Collection entries:
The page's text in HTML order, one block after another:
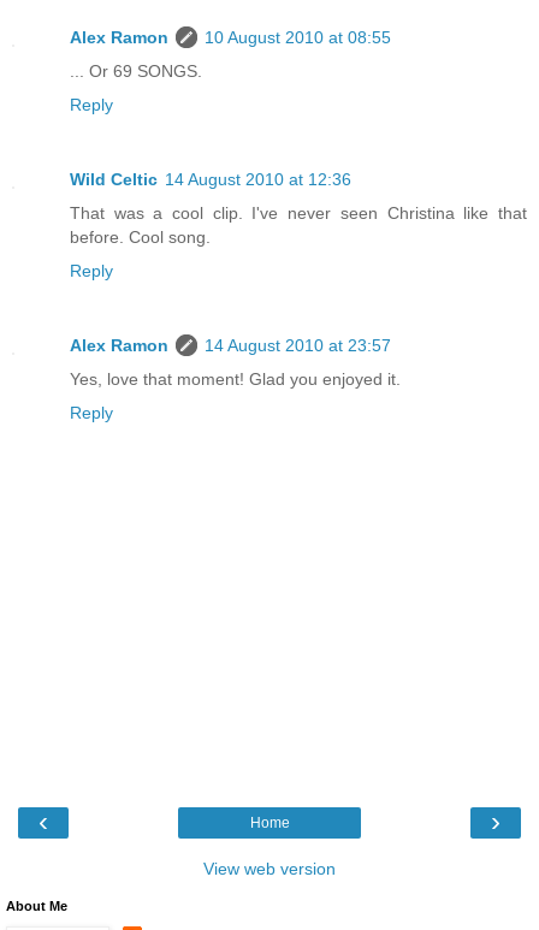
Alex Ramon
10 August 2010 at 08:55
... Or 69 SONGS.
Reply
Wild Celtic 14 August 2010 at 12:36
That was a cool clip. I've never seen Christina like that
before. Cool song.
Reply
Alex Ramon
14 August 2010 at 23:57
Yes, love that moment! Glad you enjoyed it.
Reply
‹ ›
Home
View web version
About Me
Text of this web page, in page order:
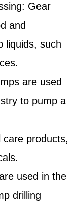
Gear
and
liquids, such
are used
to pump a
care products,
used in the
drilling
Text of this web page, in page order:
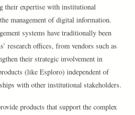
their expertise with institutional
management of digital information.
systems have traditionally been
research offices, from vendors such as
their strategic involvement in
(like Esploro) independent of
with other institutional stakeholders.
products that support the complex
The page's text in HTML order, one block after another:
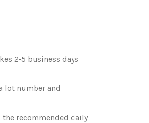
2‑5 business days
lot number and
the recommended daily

PROBLEM REQUIREMENTS:
Above are the records; reproduce them exactly and leave out the pictures.

TASK ANSWER:
The page's text in HTML order, one block after another:
Alex Ramon
10 August 2010 at 08:55
... Or 69 SONGS.
Reply
Wild Celtic 14 August 2010 at 12:36
That was a cool clip. I've never seen Christina like that
before. Cool song.
Reply
Alex Ramon
14 August 2010 at 23:57
Yes, love that moment! Glad you enjoyed it.
Reply
‹ ›
Home
View web version
About Me
Text of this web page, in page order:
Gear
and
liquids, such
are used
to pump a
care products,
used in the
drilling
Text of this web page, in page order:
their expertise with institutional
management of digital information.
systems have traditionally been
research offices, from vendors such as
their strategic involvement in
(like Esploro) independent of
with other institutional stakeholders.
products that support the complex
The page's text in HTML order, one block after another:
2‑5 business days
lot number and
the recommended daily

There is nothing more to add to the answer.